Source information section start

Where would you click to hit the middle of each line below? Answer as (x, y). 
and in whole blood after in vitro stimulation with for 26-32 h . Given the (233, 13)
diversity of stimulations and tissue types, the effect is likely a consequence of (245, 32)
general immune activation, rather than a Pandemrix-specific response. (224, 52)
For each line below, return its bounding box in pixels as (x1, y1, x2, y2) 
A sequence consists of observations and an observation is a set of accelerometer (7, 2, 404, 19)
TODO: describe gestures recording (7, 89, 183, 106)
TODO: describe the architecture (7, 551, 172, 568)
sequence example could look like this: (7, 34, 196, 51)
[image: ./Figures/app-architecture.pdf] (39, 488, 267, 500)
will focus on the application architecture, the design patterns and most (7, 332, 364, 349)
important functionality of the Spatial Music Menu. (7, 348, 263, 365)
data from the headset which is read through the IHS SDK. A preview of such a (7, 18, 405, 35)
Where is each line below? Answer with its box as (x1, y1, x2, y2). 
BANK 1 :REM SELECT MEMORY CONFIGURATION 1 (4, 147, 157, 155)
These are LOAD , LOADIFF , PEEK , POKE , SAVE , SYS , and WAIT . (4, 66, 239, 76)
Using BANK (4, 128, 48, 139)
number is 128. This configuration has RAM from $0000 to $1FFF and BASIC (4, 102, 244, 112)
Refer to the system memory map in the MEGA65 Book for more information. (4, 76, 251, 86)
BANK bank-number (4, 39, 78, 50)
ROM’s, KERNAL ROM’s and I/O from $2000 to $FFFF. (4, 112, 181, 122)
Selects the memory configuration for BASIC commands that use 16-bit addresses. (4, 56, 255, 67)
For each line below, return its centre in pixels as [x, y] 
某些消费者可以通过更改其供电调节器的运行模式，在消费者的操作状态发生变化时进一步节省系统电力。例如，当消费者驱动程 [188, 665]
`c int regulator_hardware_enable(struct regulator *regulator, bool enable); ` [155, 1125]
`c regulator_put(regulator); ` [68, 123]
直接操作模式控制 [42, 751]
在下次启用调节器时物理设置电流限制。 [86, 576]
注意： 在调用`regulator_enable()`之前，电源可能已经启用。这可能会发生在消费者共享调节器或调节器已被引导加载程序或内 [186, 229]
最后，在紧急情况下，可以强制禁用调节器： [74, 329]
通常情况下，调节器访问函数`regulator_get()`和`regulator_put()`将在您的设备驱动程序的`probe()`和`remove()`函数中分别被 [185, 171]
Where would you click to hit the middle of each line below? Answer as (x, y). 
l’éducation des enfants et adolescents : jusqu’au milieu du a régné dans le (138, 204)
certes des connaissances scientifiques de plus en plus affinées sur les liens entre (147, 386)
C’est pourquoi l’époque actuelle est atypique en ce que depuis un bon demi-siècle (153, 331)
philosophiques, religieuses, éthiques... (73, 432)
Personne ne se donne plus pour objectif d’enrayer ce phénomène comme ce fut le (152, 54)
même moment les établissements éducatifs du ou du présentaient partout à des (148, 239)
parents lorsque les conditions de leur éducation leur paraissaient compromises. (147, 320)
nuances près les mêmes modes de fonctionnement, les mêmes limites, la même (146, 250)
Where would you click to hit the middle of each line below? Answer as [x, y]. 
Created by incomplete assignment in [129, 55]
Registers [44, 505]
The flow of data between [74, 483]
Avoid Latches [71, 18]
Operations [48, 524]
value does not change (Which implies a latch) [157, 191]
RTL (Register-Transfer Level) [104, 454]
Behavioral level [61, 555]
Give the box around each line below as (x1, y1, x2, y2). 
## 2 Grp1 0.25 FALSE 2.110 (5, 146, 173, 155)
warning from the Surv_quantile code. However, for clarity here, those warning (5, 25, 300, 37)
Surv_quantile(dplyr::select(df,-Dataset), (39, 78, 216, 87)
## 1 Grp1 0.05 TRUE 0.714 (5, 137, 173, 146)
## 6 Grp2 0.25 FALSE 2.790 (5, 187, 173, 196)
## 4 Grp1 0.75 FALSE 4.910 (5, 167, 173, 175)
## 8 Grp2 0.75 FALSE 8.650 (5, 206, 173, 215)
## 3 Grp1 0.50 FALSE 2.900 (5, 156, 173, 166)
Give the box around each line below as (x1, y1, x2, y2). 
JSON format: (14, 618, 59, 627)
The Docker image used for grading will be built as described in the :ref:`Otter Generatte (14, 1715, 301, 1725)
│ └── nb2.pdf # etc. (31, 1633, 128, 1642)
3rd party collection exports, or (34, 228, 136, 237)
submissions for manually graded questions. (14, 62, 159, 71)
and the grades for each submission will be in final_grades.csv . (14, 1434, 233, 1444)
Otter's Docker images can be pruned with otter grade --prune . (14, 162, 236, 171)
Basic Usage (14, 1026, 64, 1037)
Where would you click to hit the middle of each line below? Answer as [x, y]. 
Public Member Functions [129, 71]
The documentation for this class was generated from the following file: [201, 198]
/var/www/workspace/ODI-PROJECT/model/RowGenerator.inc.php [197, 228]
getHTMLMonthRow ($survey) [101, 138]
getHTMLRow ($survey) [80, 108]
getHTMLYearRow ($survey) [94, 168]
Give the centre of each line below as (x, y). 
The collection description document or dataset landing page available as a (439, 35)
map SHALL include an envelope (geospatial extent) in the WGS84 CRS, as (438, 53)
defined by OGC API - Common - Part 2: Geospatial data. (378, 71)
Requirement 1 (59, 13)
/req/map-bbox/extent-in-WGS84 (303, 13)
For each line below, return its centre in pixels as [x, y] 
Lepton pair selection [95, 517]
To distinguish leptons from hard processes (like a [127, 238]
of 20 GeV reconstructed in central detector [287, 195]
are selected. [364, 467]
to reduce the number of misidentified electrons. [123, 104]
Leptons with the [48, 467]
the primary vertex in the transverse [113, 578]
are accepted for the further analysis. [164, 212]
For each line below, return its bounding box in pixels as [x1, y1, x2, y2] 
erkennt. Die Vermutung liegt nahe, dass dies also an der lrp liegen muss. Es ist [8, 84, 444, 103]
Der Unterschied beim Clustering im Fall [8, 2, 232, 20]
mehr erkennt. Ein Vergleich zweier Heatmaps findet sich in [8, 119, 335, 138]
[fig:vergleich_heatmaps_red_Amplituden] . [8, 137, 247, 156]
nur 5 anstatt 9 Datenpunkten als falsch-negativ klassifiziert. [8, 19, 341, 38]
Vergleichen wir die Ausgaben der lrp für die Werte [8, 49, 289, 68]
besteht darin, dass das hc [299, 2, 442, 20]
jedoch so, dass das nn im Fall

Source information section end

__Your instructions__. Where a line of the records has the string "collection", return that line.

__Completed task__.
3rd party collection exports, or (34, 228, 136, 237)
The collection description document or dataset landing page available as a (439, 35)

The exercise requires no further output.